Domain Adaptation of Multilingual Sentence Embeddings for Cross-lingual News Recommendation
The paper presents a focused investigation into the challenges of recommending multilingual news articles using neural news recommender systems (NNRs) enhanced with multilingual sentence embeddings (SEs). The authors highlight two main challenges: the performance degradation in zero-shot cross-lingual transfer (ZS-XLT) scenarios and the computational infeasibility of fine-tuning backbone LLMs (LMs) in low-data environments such as few-shot recommendation and cold-start setups.
Contributions
The key contributions of the paper include the development of a news-adapted sentence encoder (NaSE) derived from a pretrained massively multilingual SE, and the construction of two multilingual news-specific corpora: PolyNews and PolyNewsParallel. The authors propose a simplified, yet robust, baseline for news recommendation utilizing frozen NaSE embeddings combined with late click-behavior fusion.
Methodology
News-Adapted Sentence Encoder (NaSE)
The authors initiate NaSE from a general-purpose multilingual SE, LaBSE, and specialize it using denoising autoencoding (DAE) and machine translation (MT) objectives on the PolyNews and PolyNewsParallel corpora. Four distinct training strategies for NaSE are explored: DAE, MT, a combined DAE+MT, and sequential DAE followed by MT (NaSE\textsubscript{SEQ}).
Training Data and Process
PolyNews consists of approximately 3.9 million multilingual news texts across 77 languages. PolyNewsParallel, on the other hand, contains around 5.4 million news translations across 833 language pairs. The training data distribution is adjusted for language resource levels to ensure balanced learning. The NaSE variants are trained for 50,000 steps with a learning rate of 3e-5 using AdamW optimizer, with validation setup based on cross-lingual news recommendation tasks leveraging the xMIND dataset, which translates English MIND into 14 languages.
Evaluation
Neural News Recommenders (NNRs)
Seven diverse NNR architectures are evaluated:
- NAML
- MINS
- CAUM
- MANNeR
- LFRec-CE
- LFRec-SCL
- CAT (text-agnostic as baseline)
Results
The evaluation on the small variants of MIND and xMIND reveals that while SE-based NNRs outperform text-agnostic baselines, integrating NaSE as the NE results in superior performance over fine-tuned LaBSE and non-specialized multilingual LMs, especially when the NE remains frozen.
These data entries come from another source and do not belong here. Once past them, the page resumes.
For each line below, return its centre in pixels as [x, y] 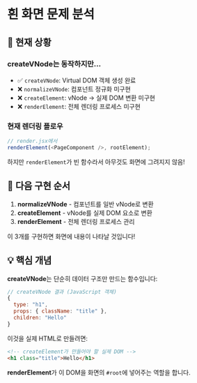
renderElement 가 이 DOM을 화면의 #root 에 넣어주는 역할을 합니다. [99, 372]
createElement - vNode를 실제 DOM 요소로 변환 [85, 213]
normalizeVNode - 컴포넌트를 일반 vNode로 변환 [86, 204]
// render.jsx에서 [32, 141]
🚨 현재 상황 [30, 42]
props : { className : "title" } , [61, 311]
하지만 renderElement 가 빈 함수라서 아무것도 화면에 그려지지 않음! [96, 162]
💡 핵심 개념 [30, 261]
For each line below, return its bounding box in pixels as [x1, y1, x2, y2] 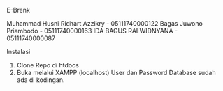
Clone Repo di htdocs [16, 61, 80, 69]
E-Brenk [6, 6, 31, 14]
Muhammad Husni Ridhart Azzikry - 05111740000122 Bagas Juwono [6, 19, 203, 27]
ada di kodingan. [16, 76, 65, 84]
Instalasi [6, 48, 31, 56]
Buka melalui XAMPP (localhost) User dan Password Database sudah [16, 69, 216, 76]
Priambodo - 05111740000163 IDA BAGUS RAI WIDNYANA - [6, 27, 178, 35]
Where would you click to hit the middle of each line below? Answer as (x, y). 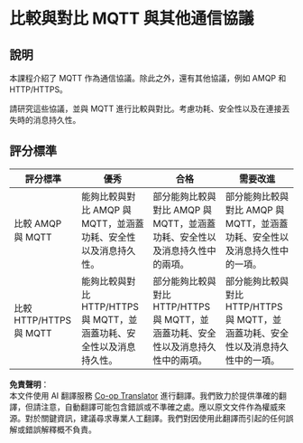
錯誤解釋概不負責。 (60, 429)
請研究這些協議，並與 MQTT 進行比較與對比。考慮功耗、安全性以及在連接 (146, 108)
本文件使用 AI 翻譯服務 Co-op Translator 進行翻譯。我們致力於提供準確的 (144, 395)
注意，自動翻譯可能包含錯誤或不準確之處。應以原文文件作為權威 (159, 407)
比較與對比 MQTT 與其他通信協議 (132, 19)
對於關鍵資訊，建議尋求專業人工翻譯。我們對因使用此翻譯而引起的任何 (155, 418)
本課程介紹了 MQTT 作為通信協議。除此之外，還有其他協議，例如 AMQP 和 (148, 78)
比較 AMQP (38, 223)

Key numerical results include:
- NaSE achieves an nDCG@10 of 39.01% in English and 38.23% averaged across 14 xMIND languages in frozen NE configurations, illustrating the efficacy of news-specific domain adaptation.
- NaSE consistently shows reduced performance losses in ZS-XLT scenarios compared to LaBSE, with relative improvements in ranking metrics such as MRR and nDCG@10.
The detailed assessment of few-shot learning scenarios (10, 50, and 100 shots) further underscores NaSE's robustness, where it consistently outperforms LaBSE, especially in extreme low-data setups.
Implications and Future Directions
Practically, this research highlights the feasibility of using robust domain-adapted SEs without extensive and computationally expensive fine-tuning. Theoretically, it opens new avenues for leveraging pretrained multilingual models for domain-specific tasks through task-agnostic adaptation strategies.
Future research may explore expanding NaSE's language coverage and enhancing the domain adaptation process using larger and more diverse news corpora. Investigating the integration of external user behavior or contextual signals could also further improve the accuracy and relevance of multilingual news recommendations.
The findings set a precedent for next-generation multilingual news recommenders, emphasizing efficiency and cross-lingual capability critical for real-world applications where resource constraints and language diversity pose significant challenges.